The tech company has been at the forefront of AI adoption, benefiting from its extensive use of Azure data centers and a partnership with OpenAI, maker of ChatGPT.

Enthusiasm about the technology's potential has made Microsoft the world's third-most valuable public company, behind Apple and Nvidia.

However, investors have been skeptical about the cost of building data centers around the world and filling them with specialized graphics processing units, servers and networking equipment to meet these ambitions.

Microsoft's demand for power is now so high that it has struck a deal to revive the mothballed US nuclear plant at Three Mile Island as it looks for new low-carbon energy sources.
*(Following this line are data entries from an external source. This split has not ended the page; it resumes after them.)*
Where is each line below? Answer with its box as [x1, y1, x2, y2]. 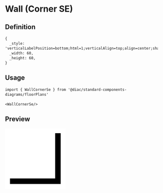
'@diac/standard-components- [67, 87, 127, 92]
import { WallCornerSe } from [5, 87, 66, 92]
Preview [5, 115, 31, 123]
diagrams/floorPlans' [5, 92, 49, 97]
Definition [5, 23, 35, 31]

Nadella has protected the amount of capex and billions that Microsoft has invested in OpenAI in exchange for its exclusive cloud provider and 49 percent of its subsidiary for profits.

“The partnership has been very beneficial for both parties, we have effectively sponsored the highest valued private companies today, we bet on them and their innovation five years ago and it has been a great success,” he said in a call with analysts. “We are in constant dialogue with them. . . push[ing] To make each other do more and capture the moment.

“I'm thrilled with their success and their need to deliver from Azure and our infrastructure,” added Chief Financial Officer Amy Hood. “It's important that we continue to invest capital to meet their demanding signaling and computing needs.”

Microsoft has publicly revealed for the first time that it has invested $13bn in OpenAI – a figure that rose to $13.75bn in its most recent fundraising – and gave the first indication of the big hit it has taken as a result.

Its loss from investments attributable to using the equity method – which includes a large minority stake in OpenAI – was $683mn for the quarter. Microsoft didn't disclose how much OpenAI was down, but the AI ​​start-up's annual losses are said to be more than $5 billion.

Executives predict that capex will continue to grow alongside the computing needs of OpenAI and other customers, which currently outstrip capacity.

While revenue from Azure and related cloud computing services rose 33 percent from a year ago, Hood said it would slow slightly to 31 percent to 32 percent in the second quarter, disappointing analysts.

Microsoft has provided additional disclosures in an effort to begin monetizing AI. It said AI services accounted for 12 percentage points of Azure's quarterly growth, including customers running their custom models through Microsoft's data centers, paying for OpenAI's services through the Azure platform and using AI coding assistant GitHub Copilot.

Nadella said AI products are now on track to contribute $10 billion in annual revenue, which would make it “the fastest business in our history to reach this milestone.”

Microsoft is building its own in-house enterprise and consumer AI products — called Copilot and powered by the ChatGPT model — under Mustafa Suleiman, who poached it from the start-up Inflection. The company has invested $1.5 billion in Abu Dhabi AI group G42 as part of its international expansion.

While Microsoft's stock is up 16 percent year over year, other tech companies like Meta and Amazon are up 68 percent and 28 percent, respectively.

Shares of rival Google's parent Alphabet rose 2.9 percent on Tuesday, extending this year's gain to 26 percent, after posting similarly strong growth in its cloud business.